Exercise — Copy verbatim the material from its first line to the line that holds "effects of a", including that line.
Source data section start
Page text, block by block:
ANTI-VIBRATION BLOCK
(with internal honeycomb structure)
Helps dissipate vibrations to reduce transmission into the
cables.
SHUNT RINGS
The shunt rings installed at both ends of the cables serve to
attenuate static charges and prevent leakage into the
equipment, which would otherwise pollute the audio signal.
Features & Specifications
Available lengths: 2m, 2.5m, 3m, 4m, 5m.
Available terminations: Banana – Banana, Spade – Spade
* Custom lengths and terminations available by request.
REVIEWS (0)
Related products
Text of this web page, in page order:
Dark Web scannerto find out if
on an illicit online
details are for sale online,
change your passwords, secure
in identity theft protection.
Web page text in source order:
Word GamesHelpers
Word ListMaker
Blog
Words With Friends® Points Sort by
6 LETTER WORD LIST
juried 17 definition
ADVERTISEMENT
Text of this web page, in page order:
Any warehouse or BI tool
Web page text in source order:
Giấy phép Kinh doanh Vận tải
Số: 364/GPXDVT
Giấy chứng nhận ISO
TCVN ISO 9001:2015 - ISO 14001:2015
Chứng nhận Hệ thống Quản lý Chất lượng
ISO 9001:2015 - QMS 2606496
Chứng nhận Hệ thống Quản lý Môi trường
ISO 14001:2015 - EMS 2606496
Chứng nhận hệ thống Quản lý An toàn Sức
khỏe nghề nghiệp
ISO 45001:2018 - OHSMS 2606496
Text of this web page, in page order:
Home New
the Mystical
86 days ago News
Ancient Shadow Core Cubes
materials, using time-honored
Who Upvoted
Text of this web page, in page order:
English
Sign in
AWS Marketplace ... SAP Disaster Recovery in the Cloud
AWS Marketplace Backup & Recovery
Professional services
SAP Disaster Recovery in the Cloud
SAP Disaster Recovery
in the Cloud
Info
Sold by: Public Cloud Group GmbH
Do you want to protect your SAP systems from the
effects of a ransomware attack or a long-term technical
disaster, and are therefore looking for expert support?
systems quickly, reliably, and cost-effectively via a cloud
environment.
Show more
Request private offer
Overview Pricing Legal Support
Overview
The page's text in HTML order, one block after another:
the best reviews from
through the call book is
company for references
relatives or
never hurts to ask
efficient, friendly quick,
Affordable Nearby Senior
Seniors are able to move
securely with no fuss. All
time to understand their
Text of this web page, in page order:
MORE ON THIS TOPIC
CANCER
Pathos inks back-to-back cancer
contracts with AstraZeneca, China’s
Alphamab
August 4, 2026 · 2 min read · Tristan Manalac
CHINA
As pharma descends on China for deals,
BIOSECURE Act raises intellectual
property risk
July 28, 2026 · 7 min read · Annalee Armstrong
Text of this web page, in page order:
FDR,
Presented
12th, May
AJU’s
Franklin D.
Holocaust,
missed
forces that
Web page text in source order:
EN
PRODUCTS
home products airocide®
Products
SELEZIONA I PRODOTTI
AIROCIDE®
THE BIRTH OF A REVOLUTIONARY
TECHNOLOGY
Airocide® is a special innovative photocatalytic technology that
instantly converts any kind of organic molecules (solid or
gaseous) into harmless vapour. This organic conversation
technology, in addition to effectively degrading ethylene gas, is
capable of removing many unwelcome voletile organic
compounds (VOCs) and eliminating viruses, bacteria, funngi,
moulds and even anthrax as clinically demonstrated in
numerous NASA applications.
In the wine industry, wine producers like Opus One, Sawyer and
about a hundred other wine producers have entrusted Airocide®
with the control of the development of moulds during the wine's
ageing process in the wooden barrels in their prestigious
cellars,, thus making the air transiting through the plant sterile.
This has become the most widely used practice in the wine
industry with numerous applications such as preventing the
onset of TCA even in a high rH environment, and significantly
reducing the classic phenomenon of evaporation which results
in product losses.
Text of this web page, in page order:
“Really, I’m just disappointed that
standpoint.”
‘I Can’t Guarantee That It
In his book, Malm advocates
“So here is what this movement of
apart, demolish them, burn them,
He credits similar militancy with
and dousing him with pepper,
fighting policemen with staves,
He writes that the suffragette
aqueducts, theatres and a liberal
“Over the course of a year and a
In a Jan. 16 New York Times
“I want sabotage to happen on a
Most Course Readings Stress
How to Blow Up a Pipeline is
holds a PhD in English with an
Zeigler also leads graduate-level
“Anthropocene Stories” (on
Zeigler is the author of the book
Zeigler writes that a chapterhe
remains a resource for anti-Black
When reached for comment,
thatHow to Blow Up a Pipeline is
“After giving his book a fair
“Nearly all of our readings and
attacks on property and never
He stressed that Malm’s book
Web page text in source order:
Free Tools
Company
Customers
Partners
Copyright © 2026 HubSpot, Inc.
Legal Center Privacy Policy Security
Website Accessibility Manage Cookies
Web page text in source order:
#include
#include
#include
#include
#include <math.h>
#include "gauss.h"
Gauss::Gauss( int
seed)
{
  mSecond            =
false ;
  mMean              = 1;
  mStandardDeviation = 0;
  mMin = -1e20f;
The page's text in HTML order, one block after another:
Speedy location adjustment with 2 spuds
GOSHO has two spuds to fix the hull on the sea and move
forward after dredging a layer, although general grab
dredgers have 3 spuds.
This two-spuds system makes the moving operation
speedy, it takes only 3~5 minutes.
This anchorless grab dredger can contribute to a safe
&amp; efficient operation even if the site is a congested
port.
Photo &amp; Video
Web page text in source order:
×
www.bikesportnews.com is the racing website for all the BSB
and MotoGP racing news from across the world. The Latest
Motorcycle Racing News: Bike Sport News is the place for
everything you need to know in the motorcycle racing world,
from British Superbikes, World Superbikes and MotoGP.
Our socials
Source data section end
Solution below —
Page text, block by block:
ANTI-VIBRATION BLOCK
(with internal honeycomb structure)
Helps dissipate vibrations to reduce transmission into the
cables.
SHUNT RINGS
The shunt rings installed at both ends of the cables serve to
attenuate static charges and prevent leakage into the
equipment, which would otherwise pollute the audio signal.
Features & Specifications
Available lengths: 2m, 2.5m, 3m, 4m, 5m.
Available terminations: Banana – Banana, Spade – Spade
* Custom lengths and terminations available by request.
REVIEWS (0)
Related products
Text of this web page, in page order:
Dark Web scannerto find out if
on an illicit online
details are for sale online,
change your passwords, secure
in identity theft protection.
Web page text in source order:
Word GamesHelpers
Word ListMaker
Blog
Words With Friends® Points Sort by
6 LETTER WORD LIST
juried 17 definition
ADVERTISEMENT
Text of this web page, in page order:
Any warehouse or BI tool
Web page text in source order:
Giấy phép Kinh doanh Vận tải
Số: 364/GPXDVT
Giấy chứng nhận ISO
TCVN ISO 9001:2015 - ISO 14001:2015
Chứng nhận Hệ thống Quản lý Chất lượng
ISO 9001:2015 - QMS 2606496
Chứng nhận Hệ thống Quản lý Môi trường
ISO 14001:2015 - EMS 2606496
Chứng nhận hệ thống Quản lý An toàn Sức
khỏe nghề nghiệp
ISO 45001:2018 - OHSMS 2606496
Text of this web page, in page order:
Home New
the Mystical
86 days ago News
Ancient Shadow Core Cubes
materials, using time-honored
Who Upvoted
Text of this web page, in page order:
English
Sign in
AWS Marketplace ... SAP Disaster Recovery in the Cloud
AWS Marketplace Backup & Recovery
Professional services
SAP Disaster Recovery in the Cloud
SAP Disaster Recovery
in the Cloud
Info
Sold by: Public Cloud Group GmbH
Do you want to protect your SAP systems from the
effects of a ransomware attack or a long-term technical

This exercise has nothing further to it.